Gary Keithley

No. 12
- Positions: Quarterback, punter

Personal information
- Born: January 11, 1951 (age 75) Alvin, Texas, U.S.
- Listed height: 6 ft 3 in (1.91 m)
- Listed weight: 210 lb (95 kg)

Career information
- High school: Alvin
- College: Texas; UTEP;
- NFL draft: 1973: 2nd round, 45th overall pick

Career history
- St. Louis Cardinals (1973); Seattle Seahawks (preseason only) (1976); BC Lions (1977–1978);

Awards and highlights
- National champion (1970); 1971 Cotton Bowl Classic champion;

Career NFL statistics
- Passing attempts: 73
- Passing completions: 32
- Completion percentage: 43.8%
- TD–INT: 1–5
- Passing yards: 369
- Passer rating: 35.7
- Punts: 66
- Punting yards: 2,478
- Punting average: 37.5
- Stats at Pro Football Reference

= Gary Keithley =

American football player (born 1951)

Gary Keithley (born January 11, 1951) is an American former professional football player who was a quarterback and punter in the National Football League (NFL). He played college football for the Texas Longhorns and UTEP Miners.

At Alvin High School, he was the starting quarterback for 3 years, an All-State Quarterback and he finished in the top 5 for passing yards each of his 3 seasons. He led the Yellowjackets to the Texas Class 3A Semifinals in 1968.

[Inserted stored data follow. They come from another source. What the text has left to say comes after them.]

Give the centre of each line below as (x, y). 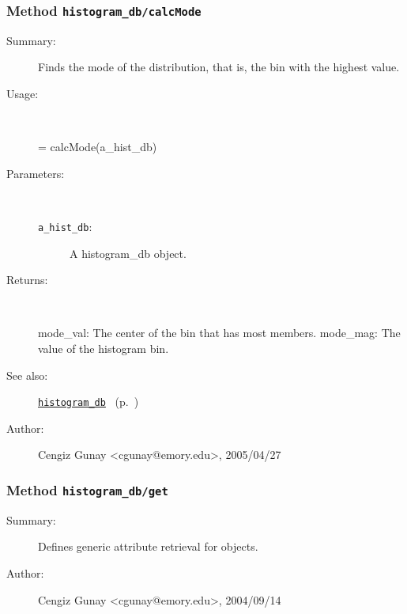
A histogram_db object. (128, 253)
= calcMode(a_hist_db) (98, 147)
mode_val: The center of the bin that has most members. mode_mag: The (219, 333)
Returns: (27, 280)
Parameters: (36, 173)
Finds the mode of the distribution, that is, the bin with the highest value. (219, 67)
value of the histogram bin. (104, 348)
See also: (27, 375)
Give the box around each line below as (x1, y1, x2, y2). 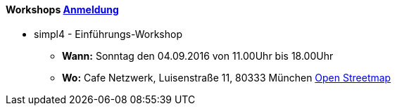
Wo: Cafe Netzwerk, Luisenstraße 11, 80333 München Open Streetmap (62, 72, 391, 84)
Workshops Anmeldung (6, 3, 119, 15)
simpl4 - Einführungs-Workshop (34, 28, 182, 41)
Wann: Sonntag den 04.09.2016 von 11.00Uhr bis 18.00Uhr (62, 50, 334, 63)
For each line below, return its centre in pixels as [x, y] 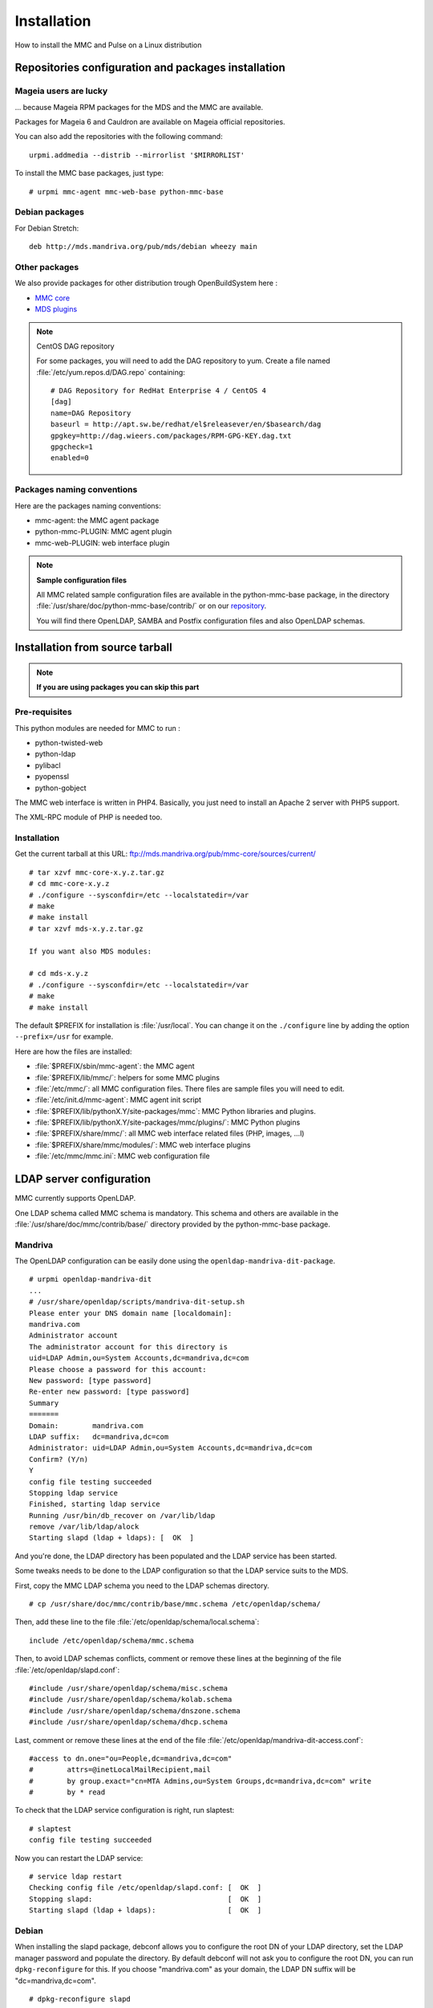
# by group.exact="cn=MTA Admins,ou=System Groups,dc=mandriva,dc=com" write [200, 1781]
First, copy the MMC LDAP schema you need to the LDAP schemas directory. [142, 1586]
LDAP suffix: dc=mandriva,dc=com [99, 1437]
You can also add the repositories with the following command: [119, 137]
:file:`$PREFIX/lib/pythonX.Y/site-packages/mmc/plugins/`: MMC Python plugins [168, 1122]
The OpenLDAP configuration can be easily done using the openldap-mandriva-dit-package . [175, 1261]
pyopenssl [52, 777]
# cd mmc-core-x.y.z [69, 884]

Keithley played college football at the University of Texas at Austin in 1970 and then transferred to the University of Texas at El Paso for his last two seasons. In 1969 he played with the freshman team at Texas. The next year he won the Southwest Conference Championship, Cotton Bowl and National Championship with Texas, but as the 3rd string QB who only threw 5 passes all season and scored a single rushing touchdown against California in the first game of the season. After some time at Alvin Junior College, he transferred to UTEP where he was the starting QB for the two seasons and set records for single-season rushing TD for quarterbacks, career completion percentage. He had 5 games with over 200 yards of passing (2 with 300+ yards) and also shared punting duties while he was at UTEP. Keithley made the All-WAC Academic team in his senior year.

Playing for the St. Louis Cardinals primarily as a backup to Jim Hart, he had a 0.0 passer rating in each of his first two career starts in 1973, the only quarterback in NFL history to do this in back-to-back games. Despite the dubious statistic, Keithley won in his first start against the Atlanta Falcons, a 32–10 victory in which he completed just two of ten passes for nine yards and an interception that was returned for a touchdown. The following year, Keithley lost his backup role to Dennis Shaw, who played for Cardinals head coach Don Coryell in college, while his punting duties were reassigned to rookie punter Hal Roberts. Still with the Cardinal in 1974 and 1975, he never played those two seasons. He was picked up by the Seattle Seahawks in the 1976 expansion draft but did not make the roster.

He was the backup quarterback of the BC Lions in 1977 and 1978.

Keithley became a high school football coach. He was the Offensive Coordinator at Cleburne High Schools starting in 1996 and then became the head coach for 4 years starting in 1997. He coached the team to the playoffs in 2002 and served as the Cleburne ISD's Athletic Director before retiring in 2010.

In 2009 he was in the inaugural class for the Alvin ISD Athletic Hall of Honor.

His son Gary Keithley Jr. was selected by the New York Yankees in the 33rd round of the 2003 MLB June Amateur Draft, but never played professional baseball at any level.